Battle of Scheveningen

Dutch good fortunes continued the following year at the Battle of Leghorn, and the Netherlands was soon in control of much of the Mediterranean area and the English Channel. The Netherlands had jump-started its warship construction program and had almost caught up to England. A few inconclusive skirmishes later, England had turned the tables and enacted a blockade of the Dutch coast. The final battle of the war turned out to be the Battle of Scheveningen, on Aug. 10, 1653. Dutch naval hero Tromp was killed in the battle, but England didn't enjoy a much stronger position as a result of the battle.

By this time, both countries had run out of money to fund the war and resolve to keep it going. The 1654 Treaty of Westminster ended the war.

A decade later, as both countries had pursued the same sort of colony-building and trade-building that had brought them into conflict earlier, war was again on the horizon.

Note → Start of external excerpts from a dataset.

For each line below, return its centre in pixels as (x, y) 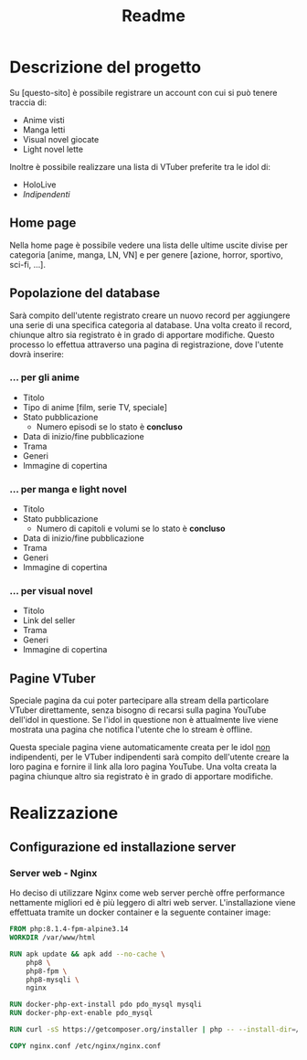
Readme (153, 16)
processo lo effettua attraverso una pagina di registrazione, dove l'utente (147, 344)
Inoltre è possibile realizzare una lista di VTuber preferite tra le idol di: (140, 166)
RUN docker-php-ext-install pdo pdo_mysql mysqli (106, 1005)
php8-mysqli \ (53, 980)
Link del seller (49, 620)
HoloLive (39, 185)
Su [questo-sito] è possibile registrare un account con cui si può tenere (143, 92)

The Second Anglo-Dutch War began in 1665 and, most notably in North America, resulted in the seizure by the future English King James II of New Netherland, which was thriving economically but didn't have the military resources to defend itself when a cadre of English ships came calling.

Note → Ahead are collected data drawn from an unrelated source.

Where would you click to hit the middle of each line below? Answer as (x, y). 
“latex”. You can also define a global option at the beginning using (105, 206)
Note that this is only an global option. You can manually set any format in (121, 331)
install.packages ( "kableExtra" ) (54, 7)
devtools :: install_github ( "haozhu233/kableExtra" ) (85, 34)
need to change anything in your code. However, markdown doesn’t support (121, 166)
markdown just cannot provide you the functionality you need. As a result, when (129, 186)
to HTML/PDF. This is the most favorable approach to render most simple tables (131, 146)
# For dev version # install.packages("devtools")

The Second Anglo-Dutch War
Raid on the Medway Dutch forces fought back and scored the capture of the English flagship Prince Royal and then, in 1667, pressed home their advantage on English soil (or, at least, waterways), resulting in what many historians regard as the worst naval defeat in the country's long history. The Raid on the Medway was a surprise attack in which Dutch ships under the command of Admiral Michiel de Ruyter sailed up the Thames and not only set fire to a number of English ships but also captured two of England's finest vessels, including the flagship, the Royal Charles, and towed them away. England sued for peace, and the Netherlands agreed.

The Third Anglo-Dutch War
English fortunes weren't that much greater in the third 17th-Century naval conflict with the Netherlands. England and France had concluded a secret agreement to act against Dutch ships and interests, and the two nations put that promise into action in 1672. This war featured not only naval battles but also land battles, as the French king, Louis XIV, led his troops into battle. The Netherlands had built more warships by this time and was the world's dominant naval power. One of the commanders of Dutch forces at this time was William III of Orange, the future King William III of England.

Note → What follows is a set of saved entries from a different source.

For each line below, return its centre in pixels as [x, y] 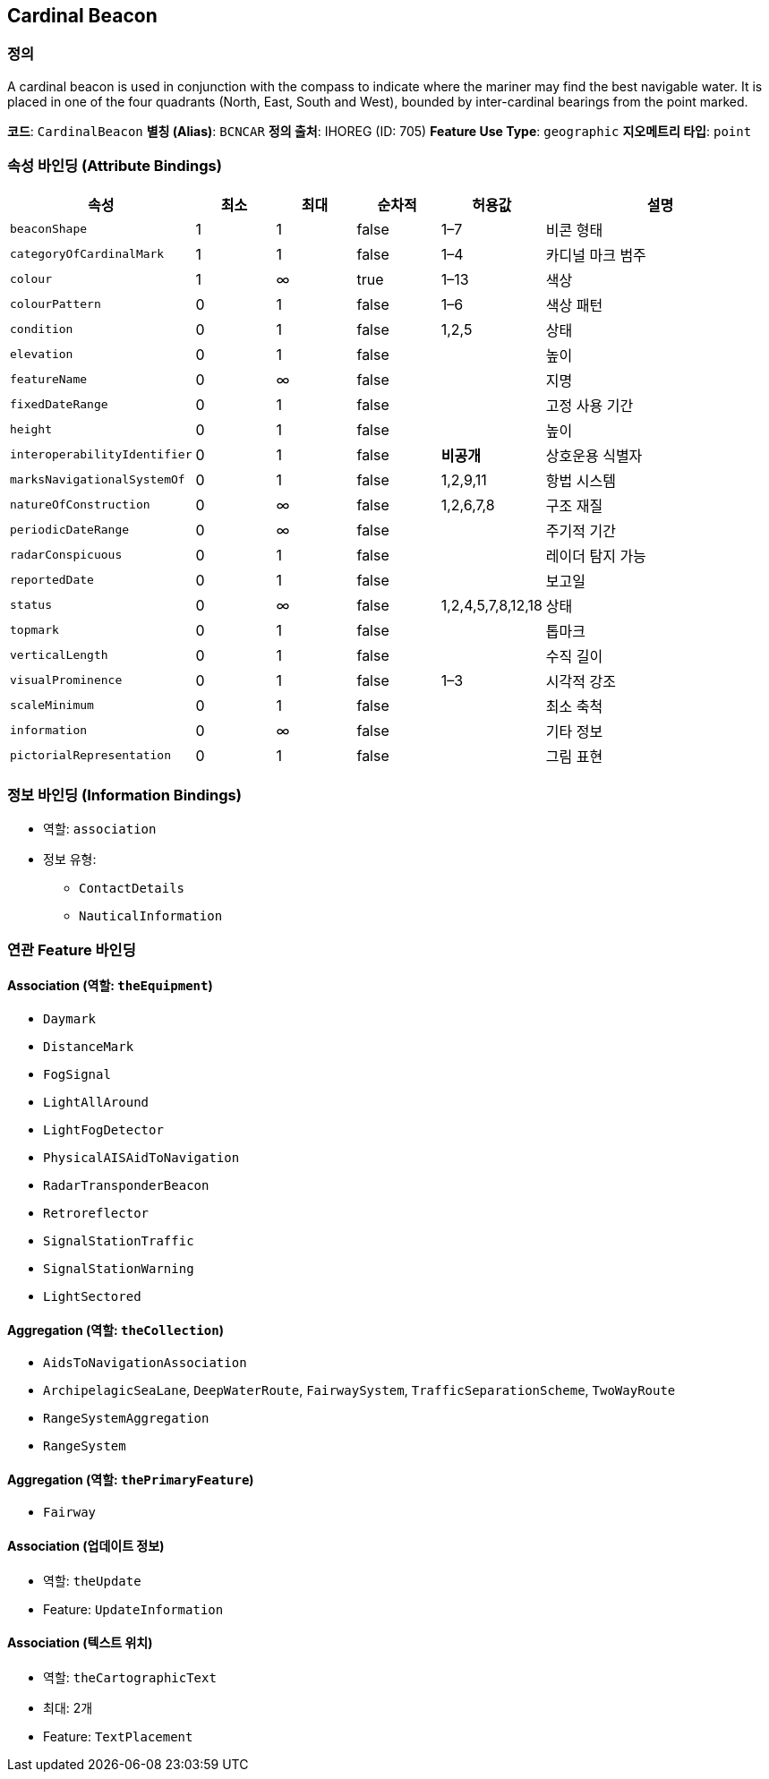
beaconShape [49, 229]
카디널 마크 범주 [596, 255]
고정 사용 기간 [590, 405]
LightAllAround [96, 1102]
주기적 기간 [581, 530]
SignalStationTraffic [119, 1240]
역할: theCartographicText [130, 1677]
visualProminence [66, 680]

The war dragged on, and the French forces that had invaded overland were suffering from long supply lines. As well, England and France suffered from a distrust of each other's intentions. The Dutch fleet was victorious over a combined English-French fleet in 1673 in not one but two Battles of Schooneveld, with de Ruyter proving his mettle once again. The final naval battle of the war was the Battle of Texel, again a Dutch victory. Also in 1673, Dutch forces in North American had briefly retaken New York City, once the Dutch settlement of New Amsterdam. The mood for war in both England and France soured, and the three countries began peace negotiations. The February 1674 Treaty of Westminster ended the war.

The Fourth Anglo-Dutch War
Dutch and British forces again went to war in 1780, nearly a century after the last conflict, just as the latter's war against its American colonies was winding down.

Much had changed in the century since the last war. The Netherlands, in particular, was on the decline, even as the British star was on the rise. Dutch money and weapons helped to finance the American war effort, and it was the Dutch governor of St. Eustatius, Johannes de Graeff, who first saluted the flag of the United States, in 1776. The fledging United States established diplomatic relations with the Dutch Republic in 1782; this did not translate into a formal alliance, however.

In the intervening years, Dutch ships and leaders engaged in actions that Britain thought increasingly hostile, and a declaration of war came in 1780. British ships commenced a blockade of the Dutch homeland that rendered that part of the conflict relatively tranquil. The one exception was the 1781 Battle of Dogger Bank, which was inconclusive.

Britain also targeted Dutch ports and other colonial properties around the world. British troops took particular delight in capturing and then sacking the Dutch holdings on St. Eustatius, in 1781. The victors had similar successes elsewhere in the West Indies, although the Dutch held on to Suriname.

The Dutch East India Company had declined along with the Dutch navy during the latter half of the 18th Century, and the former had to request help from the latter in order to defend its positions in Asian waters. As elsewhere, British forces were victorious for the most part. Britain gained at Holland's expense, militarily and economically.